• _Data for this task_
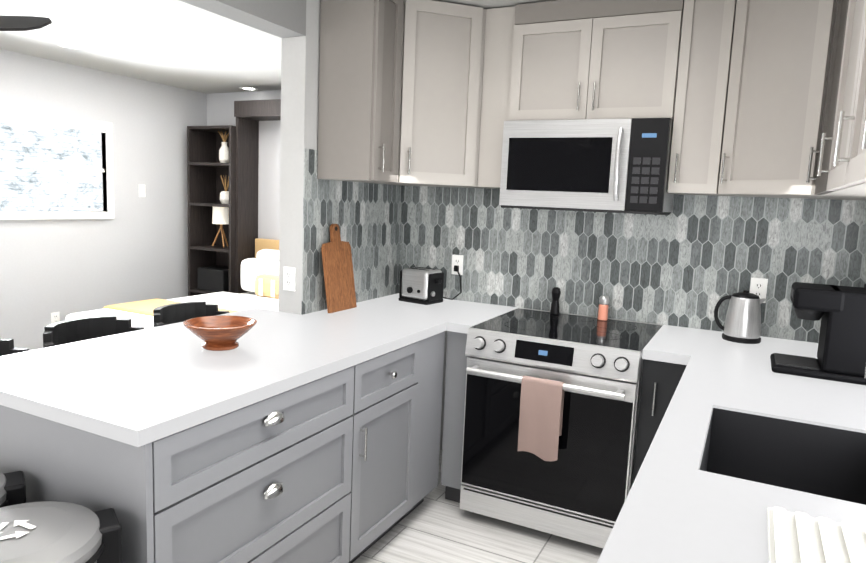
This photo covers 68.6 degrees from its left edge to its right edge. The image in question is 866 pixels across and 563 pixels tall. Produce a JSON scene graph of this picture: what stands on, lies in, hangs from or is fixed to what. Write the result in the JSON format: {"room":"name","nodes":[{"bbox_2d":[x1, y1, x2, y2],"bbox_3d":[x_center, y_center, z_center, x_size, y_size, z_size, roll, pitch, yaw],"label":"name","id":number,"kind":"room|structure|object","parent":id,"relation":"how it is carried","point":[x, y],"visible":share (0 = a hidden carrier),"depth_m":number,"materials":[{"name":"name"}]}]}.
{"room":"kitchen","nodes":[
{"label":"kitchen","id":0,"kind":"room"},
{"bbox_2d":[0,49,206,350],"bbox_3d":[-3.929,-0.335,3.423,0.120,2.440,6.950,6,8,26],"label":"wall","id":1,"kind":"structure","parent":0,"point":[136,249],"depth_m":5.47,"materials":[{"name":"grey paint"}]},
{"bbox_2d":[51,312,59,323],"bbox_3d":[-3.064,0.306,5.153,0.008,0.114,0.070,6,8,26],"label":"outlet","id":2,"kind":"object","parent":1,"relation":"attached to","point":[55,317],"visible":0.65,"depth_m":5.15,"materials":[{"name":"white plastic"}]},
{"bbox_2d":[0,107,114,219],"bbox_3d":[-3.119,-0.883,4.828,0.095,0.815,1.500,6,8,26],"label":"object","id":3,"kind":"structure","parent":1,"relation":"in","point":[51,167],"depth_m":5.07,"materials":[{"name":"white paper"}]},
{"bbox_2d":[138,184,145,196],"bbox_3d":[-2.637,-0.824,5.762,0.014,0.114,0.070,6,8,26],"label":"light switch","id":4,"kind":"object","parent":1,"relation":"attached to","point":[142,193],"visible":1,"depth_m":5.76,"materials":[{"name":"white plastic"}]},
{"bbox_2d":[206,90,280,125],"bbox_3d":[-1.014,-0.531,5.902,3.080,2.440,0.120,6,8,26],"label":"wall","id":5,"kind":"structure","parent":0,"point":[220,109],"depth_m":6.22,"materials":[{"name":"grey paint"}]},
{"bbox_2d":[0,0,556,93],"bbox_3d":[-1.372,-1.307,2.017,5.740,0.060,7.190,6,8,26],"label":"ceiling","id":6,"kind":"structure","parent":0,"point":[178,44],"depth_m":4.18,"materials":[{"name":"white paint"}]},
{"bbox_2d":[0,15,51,30],"bbox_3d":[-2.216,-1.125,2.288,1.264,0.439,1.156,6,8,26],"label":"ceiling fan","id":7,"kind":"object","parent":6,"relation":"hanging from","point":[17,23],"visible":1,"depth_m":2.41,"materials":[{"name":"black"}]},
{"bbox_2d":[58,43,85,48],"bbox_3d":[-2.494,-1.627,4.385,0.170,0.004,0.170,6,8,26],"label":"recessed light","id":8,"kind":"object","parent":6,"relation":"in","point":[72,45],"visible":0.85,"depth_m":4.38,"materials":[{"name":"white"}]},
{"bbox_2d":[239,87,257,90],"bbox_3d":[-1.708,-1.787,5.884,0.170,0.004,0.170,6,8,26],"label":"recessed light","id":9,"kind":"object","parent":6,"relation":"in","point":[249,88],"visible":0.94,"depth_m":5.87,"materials":[{"name":"white"}]},
{"bbox_2d":[179,0,392,314],"bbox_3d":[-1.175,-0.042,2.053,0.140,2.440,6.950,6,8,26],"label":"wall","id":10,"kind":"structure","parent":0,"point":[294,25],"depth_m":2.94,"materials":[{"name":"paint"}]},
{"bbox_2d":[283,266,295,290],"bbox_3d":[-0.689,-0.013,3.042,0.070,0.114,0.008,6,8,26],"label":"outlet","id":11,"kind":"object","parent":10,"relation":"attached to","point":[289,276],"visible":1,"depth_m":3.04,"materials":[{"name":"white plastic"}]},
{"bbox_2d":[301,148,404,314],"bbox_3d":[-0.407,-0.272,3.383,0.006,0.780,0.900,6,8,26],"label":"backsplash","id":12,"kind":"structure","parent":10,"relation":"attached to","point":[367,216],"depth_m":3.37,"materials":[{"name":"grey tile"}]},
{"bbox_2d":[317,0,515,188],"bbox_3d":[-0.009,-0.921,3.174,0.761,0.865,0.824,6,8,26],"label":"upper cabinet","id":13,"kind":"object","parent":10,"relation":"attached to","point":[414,92],"visible":0.96,"depth_m":3.05,"materials":[{"name":"beige wood"}]},
{"bbox_2d":[353,449,602,562],"bbox_3d":[-1.478,1.170,2.336,5.740,0.060,7.190,6,8,26],"label":"floor","id":14,"kind":"structure","parent":0,"point":[435,526],"depth_m":2.81,"materials":[{"name":"tile"}]},
{"bbox_2d":[0,471,25,507],"bbox_3d":[-1.298,0.873,1.629,0.370,0.725,0.442,6,8,26],"label":"trash can","id":15,"kind":"object","parent":14,"relation":"on","point":[12,488],"visible":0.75,"depth_m":1.67,"materials":[{"name":"grey metal"}]},
{"bbox_2d":[0,339,28,355],"bbox_3d":[-1.635,0.685,2.280,0.447,0.907,0.454,6,8,26],"label":"bar stool","id":16,"kind":"object","parent":14,"relation":"on","point":[7,347],"visible":0.04,"depth_m":2.42,"materials":[{"name":"black"}]},
{"bbox_2d":[0,501,121,562],"bbox_3d":[-0.955,0.911,1.447,0.370,0.725,0.442,6,8,26],"label":"trash can","id":17,"kind":"object","parent":14,"relation":"on","point":[49,532],"visible":1,"depth_m":1.44,"materials":[{"name":"grey metal"}]},
{"bbox_2d":[43,316,143,347],"bbox_3d":[-1.400,0.635,2.741,0.447,0.907,0.454,6,8,26],"label":"bar stool","id":18,"kind":"object","parent":14,"relation":"on","point":[69,331],"visible":0.12,"depth_m":2.80,"materials":[{"name":"black"}]},
{"bbox_2d":[65,99,280,328],"bbox_3d":[-1.469,-0.351,4.903,1.590,2.300,2.090,6,8,26],"label":"bed","id":19,"kind":"object","parent":14,"relation":"on","point":[257,193],"visible":0.21,"depth_m":5.88,"materials":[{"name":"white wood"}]},
{"bbox_2d":[153,301,228,326],"bbox_3d":[-1.161,0.585,3.211,0.447,0.907,0.454,6,8,26],"label":"bar stool","id":20,"kind":"object","parent":14,"relation":"on","point":[173,313],"visible":0.06,"depth_m":3.28,"materials":[{"name":"black"}]},
{"bbox_2d":[187,125,235,295],"bbox_3d":[-2.039,-0.427,6.162,0.553,2.080,0.356,6,8,26],"label":"bookshelf","id":21,"kind":"object","parent":14,"relation":"on","point":[206,168],"visible":0.5,"depth_m":6.17,"materials":[{"name":"brown wood"}]},
{"bbox_2d":[197,266,228,291],"bbox_3d":[-2.088,-0.026,6.221,0.340,0.214,0.260,6,8,26],"label":"basket","id":22,"kind":"object","parent":21,"relation":"on","point":[213,278],"visible":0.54,"depth_m":6.10,"materials":[{"name":"black fabric"}]},
{"bbox_2d":[212,207,228,247],"bbox_3d":[-2.042,-0.528,6.137,0.170,0.388,0.177,6,8,26],"label":"light","id":23,"kind":"object","parent":21,"relation":"on","point":[220,215],"visible":0.85,"depth_m":6.06,"materials":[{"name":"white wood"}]},
{"bbox_2d":[218,131,228,162],"bbox_3d":[-1.975,-1.270,6.019,0.138,0.301,0.102,6,8,26],"label":"vase","id":24,"kind":"object","parent":21,"relation":"on","point":[224,153],"visible":0.88,"depth_m":5.99,"materials":[{"name":"white ceramic"}]},
{"bbox_2d":[219,175,228,203],"bbox_3d":[-1.975,-0.877,6.061,0.122,0.271,0.118,6,8,26],"label":"pot","id":25,"kind":"object","parent":21,"relation":"on","point":[224,197],"visible":0.81,"depth_m":6.03,"materials":[{"name":"white ceramic"}]},
{"bbox_2d":[0,331,468,562],"bbox_3d":[-0.532,0.718,2.479,0.764,0.880,1.767,6,8,26],"label":"base cabinet","id":26,"kind":"object","parent":14,"relation":"on","point":[341,466],"visible":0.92,"depth_m":2.02,"materials":[{"name":"grey wood"}]},
{"bbox_2d":[0,293,517,446],"bbox_3d":[-0.524,0.224,2.710,1.048,0.040,2.330,6,8,26],"label":"countertop","id":27,"kind":"structure","parent":26,"relation":"on","point":[138,388],"depth_m":2.08,"materials":[{"name":"white stone"}]},
{"bbox_2d":[183,315,256,350],"bbox_3d":[-0.778,0.194,2.326,0.256,0.095,0.256,6,8,26],"label":"bowl","id":28,"kind":"object","parent":27,"relation":"on","point":[220,333],"visible":1,"depth_m":2.29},
{"bbox_2d":[321,224,356,312],"bbox_3d":[-0.472,-0.072,3.168,0.083,0.431,0.224,6,8,26],"label":"cutting board","id":29,"kind":"object","parent":27,"relation":"on","point":[338,272],"visible":0.98,"depth_m":3.15,"materials":[{"name":"brown wood"}]},
{"bbox_2d":[399,265,461,304],"bbox_3d":[-0.016,0.011,3.577,0.284,0.201,0.277,6,8,26],"label":"toaster","id":30,"kind":"object","parent":27,"relation":"on","point":[421,285],"visible":1,"depth_m":3.49,"materials":[{"name":"silver plastic"}]},
{"bbox_2d":[460,308,661,547],"bbox_3d":[0.610,0.674,3.042,0.756,0.919,0.768,6,8,26],"label":"range","id":31,"kind":"object","parent":14,"relation":"on","point":[551,410],"visible":0.94,"depth_m":2.75,"materials":[{"name":"silver metal"}]},
{"bbox_2d":[550,287,560,314],"bbox_3d":[0.645,0.101,3.340,0.050,0.143,0.050,6,8,26],"label":"pepper mill","id":32,"kind":"object","parent":31,"relation":"on","point":[556,293],"visible":1,"depth_m":3.32,"materials":[{"name":"black plastic"}]},
{"bbox_2d":[598,296,608,320],"bbox_3d":[0.867,0.134,3.230,0.050,0.124,0.050,6,8,26],"label":"salt grinder","id":33,"kind":"object","parent":31,"relation":"on","point":[603,309],"visible":0.98,"depth_m":3.21,"materials":[{"name":"pink"}]},
{"bbox_2d":[636,419,661,470],"bbox_3d":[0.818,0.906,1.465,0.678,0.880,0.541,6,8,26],"label":"base cabinet","id":34,"kind":"object","parent":14,"relation":"on","point":[657,424],"depth_m":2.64,"materials":[{"name":"black wood"}]},
{"bbox_2d":[597,325,865,562],"bbox_3d":[0.815,0.429,1.565,0.865,0.040,3.192,6,8,26],"label":"countertop","id":35,"kind":"structure","parent":34,"relation":"on","point":[679,506],"depth_m":1.45,"materials":[{"name":"white stone"}]},
{"bbox_2d":[714,290,766,343],"bbox_3d":[1.379,0.149,2.858,0.210,0.228,0.160,6,8,26],"label":"kettle","id":36,"kind":"object","parent":35,"relation":"on","point":[743,321],"visible":1,"depth_m":2.80,"materials":[{"name":"silver metal"}]},
{"bbox_2d":[700,408,865,504],"bbox_3d":[0.893,0.531,1.574,0.414,0.222,0.534,6,8,26],"label":"sink basin","id":37,"kind":"object","parent":35,"relation":"in","point":[830,462],"depth_m":1.81,"materials":[{"name":"black stone"}]},
{"bbox_2d":[767,507,865,562],"bbox_3d":[0.684,0.485,0.856,0.405,0.017,0.645,6,8,26],"label":"drying mat","id":38,"kind":"object","parent":35,"relation":"on","point":[798,537],"visible":0.98,"depth_m":1.10,"materials":[{"name":"white plastic"}]},
{"bbox_2d":[770,282,865,384],"bbox_3d":[1.454,0.173,2.304,0.375,0.330,0.250,6,8,26],"label":"coffee maker","id":39,"kind":"object","parent":35,"relation":"on","point":[839,311],"visible":1,"depth_m":2.21,"materials":[{"name":"black plastic"}]},
{"bbox_2d":[660,383,678,418],"bbox_3d":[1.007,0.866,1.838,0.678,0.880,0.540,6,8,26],"label":"base cabinet","id":40,"kind":"object","parent":14,"relation":"on","point":[665,408],"depth_m":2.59,"materials":[{"name":"black wood"}]},
{"bbox_2d":[680,365,686,378],"bbox_3d":[1.189,0.827,2.195,0.678,0.880,0.505,6,8,26],"label":"base cabinet","id":41,"kind":"object","parent":14,"relation":"on","point":[681,372],"depth_m":2.55,"materials":[{"name":"black wood"}]},
{"bbox_2d":[440,298,813,449],"bbox_3d":[0.951,-0.114,3.313,2.520,2.440,0.120,6,8,26],"label":"wall","id":42,"kind":"structure","parent":0,"point":[443,390],"depth_m":3.76,"materials":[{"name":"paint"}]},
{"bbox_2d":[509,0,683,121],"bbox_3d":[0.782,-1.030,3.024,0.756,0.544,0.355,6,8,26],"label":"upper cabinet","id":43,"kind":"object","parent":42,"relation":"attached to","point":[592,59],"visible":0.9,"depth_m":2.89,"materials":[{"name":"beige wood"}]},
{"bbox_2d":[499,118,673,214],"bbox_3d":[0.740,-0.544,3.044,0.752,0.412,0.442,6,8,26],"label":"microwave","id":44,"kind":"object","parent":43,"relation":"attached to","point":[608,165],"visible":1,"depth_m":2.88,"materials":[{"name":"silver metal"}]},
{"bbox_2d":[401,186,865,342],"bbox_3d":[0.873,-0.203,3.272,2.400,0.780,0.006,6,8,26],"label":"backsplash","id":45,"kind":"structure","parent":42,"relation":"attached to","point":[690,261],"depth_m":3.18,"materials":[{"name":"grey tile"}]},
{"bbox_2d":[451,255,462,274],"bbox_3d":[0.140,-0.096,3.647,0.070,0.114,0.008,6,8,26],"label":"outlet","id":46,"kind":"object","parent":45,"relation":"attached to","point":[457,260],"visible":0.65,"depth_m":3.64,"materials":[{"name":"white plastic"}]},
{"bbox_2d":[750,278,767,302],"bbox_3d":[1.517,0.041,2.961,0.070,0.114,0.008,6,8,26],"label":"outlet","id":47,"kind":"object","parent":45,"relation":"attached to","point":[758,286],"visible":0.71,"depth_m":2.96,"materials":[{"name":"white plastic"}]},
{"bbox_2d":[667,0,714,194],"bbox_3d":[1.228,-0.823,2.816,0.258,0.866,0.360,6,8,26],"label":"upper cabinet","id":48,"kind":"object","parent":42,"relation":"attached to","point":[696,22],"depth_m":2.74,"materials":[{"name":"beige wood"}]},
{"bbox_2d":[695,0,865,200],"bbox_3d":[1.501,-0.772,2.513,0.700,0.866,0.661,6,8,26],"label":"upper cabinet","id":49,"kind":"object","parent":42,"relation":"attached to","point":[770,100],"depth_m":2.55,"materials":[{"name":"beige wood"}]},
{"bbox_3d":[0.752,0.268,0.288,0.120,2.440,5.500,6,8,26],"label":"wall","id":50,"kind":"structure","parent":0,"visible":0},
{"bbox_2d":[795,0,854,199],"bbox_3d":[1.420,-0.709,1.993,0.371,0.866,0.553,6,8,26],"label":"upper cabinet","id":51,"kind":"object","parent":50,"relation":"attached to","point":[828,24],"depth_m":2.28,"materials":[{"name":"beige wood"}]},
{"bbox_2d":[823,0,865,199],"bbox_3d":[1.243,-0.664,1.589,0.319,0.866,0.568,6,8,26],"label":"upper cabinet","id":52,"kind":"object","parent":50,"relation":"attached to","point":[848,5],"depth_m":1.85,"materials":[{"name":"beige wood"}]},
{"bbox_2d":[831,0,865,191],"bbox_3d":[1.040,-0.621,1.190,0.319,0.866,0.568,6,8,26],"label":"upper cabinet","id":53,"kind":"object","parent":50,"relation":"attached to","point":[851,131],"depth_m":1.50,"materials":[{"name":"beige wood"}]},
{"bbox_2d":[859,132,865,187],"bbox_3d":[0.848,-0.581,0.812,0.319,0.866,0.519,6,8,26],"label":"upper cabinet","id":54,"kind":"object","parent":50,"relation":"attached to","point":[862,167],"depth_m":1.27,"materials":[{"name":"beige wood"}]}
]}

• _About this exercise_
If a line in the data above holds the string "stone", report that line.

• _Written reply_
{"bbox_2d":[0,293,517,446],"bbox_3d":[-0.524,0.224,2.710,1.048,0.040,2.330,6,8,26],"label":"countertop","id":27,"kind":"structure","parent":26,"relation":"on","point":[138,388],"depth_m":2.08,"materials":[{"name":"white stone"}]},
{"bbox_2d":[597,325,865,562],"bbox_3d":[0.815,0.429,1.565,0.865,0.040,3.192,6,8,26],"label":"countertop","id":35,"kind":"structure","parent":34,"relation":"on","point":[679,506],"depth_m":1.45,"materials":[{"name":"white stone"}]},
{"bbox_2d":[700,408,865,504],"bbox_3d":[0.893,0.531,1.574,0.414,0.222,0.534,6,8,26],"label":"sink basin","id":37,"kind":"object","parent":35,"relation":"in","point":[830,462],"depth_m":1.81,"materials":[{"name":"black stone"}]},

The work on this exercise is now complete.